Though I don’t dismiss these questions, I refuse to wear an eye patch when neuroscience comes up with new discoveries on the workings of the mental apparatus. I would like to take a not-knowing stance  and reflect before closing a topic prematurely. Because we all have explicit and implicit models of the mind in our minds. Freud’s Body Ego for instance might well be envisioned as the infamous homunculus, laying upside down in the motor and somatosensory cortices. It was the Berlin 2015 congress of the International Neuropsychoanalysis Society where I learned about the multitude of neural body representations (instead of a single homunculus), each adding a vital aspect to the way that we experience the inside and outside of our bodies, and the skin-deep interface in between. The way that I think about the foundations of the Ego has become more versatile after that.

A purely intellectual base of psychoanalytic knowledge is an illusion. Therefor I am not afraid of psychoanalysis running the risk of being encapsulated by neuroscience. Imagination goes beyond neuroimaging. And what neuroscience can tell us about the process of imagining something, doesn’t diminish the value of psychoanalytic perspectives on subjectivity.

The rubber hand illusion is an experimental setup that is widely used by neuroscientists to study the way in which awareness comes about of “this is me and that is not me”. In order to create this illusion, the participant’s real hand and a rubber hand are simultaneously stroked, while only the rubber hand is visible for the participant. After a certain amount of time seeing the rubber hand being stroked and feeling the real hand being stroked, participants get the illusory sensation that the rubber hand is their real own hand. In other words, that what we synchronously perceive through multiple sensory channels and what is connected to the body, is perceived as belonging to the body, as “me”. The experiment tweaks this process to create an illusion, but it seems to tell us something fundamental about the fragile process of the development of a sense of self.

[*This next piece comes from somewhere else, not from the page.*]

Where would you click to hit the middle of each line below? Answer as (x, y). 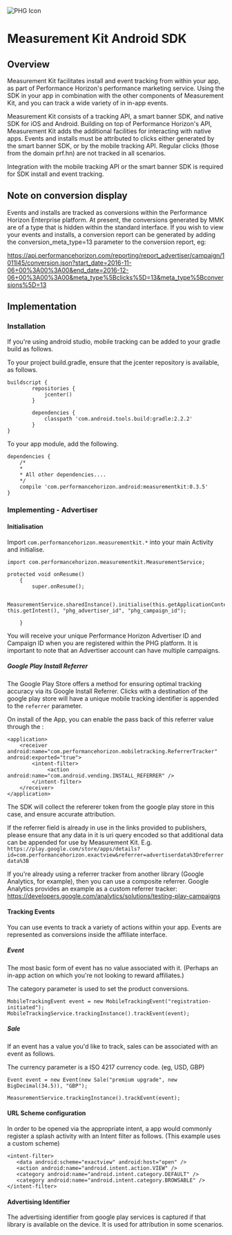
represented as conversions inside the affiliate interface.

Personally I needed the simultaneous occurrence of theoretical understanding and bodily felt experiences to get a firm grasp of psychoanalysis. I know where I come from and I won’t mistake neuroscience for my real professional hand. But I certainly want to learn more from people who are doing these kind of experiments. Thinking and dreaming about possible implications of new findings is challenging and enjoyable.

So I make a plea for synergy and play. Play as in an open encounter between psychoanalytic and neuroscientific perspectives on subjectivity, using intellectual acuity and imaginative liveliness. And play is work of course (as a child once said to Donald Winnicott). But play is also a primary emotional necessity. This view is also championed in the work of the late Jaak Panksepp, who studied the neural PLAY circuitry in all sorts of animals. I hope that the interdisciplinary debate (on subjectivity and other matters) can be such a playing field and a transitional space. And that this new topic “Focusing on…” can make a contribution.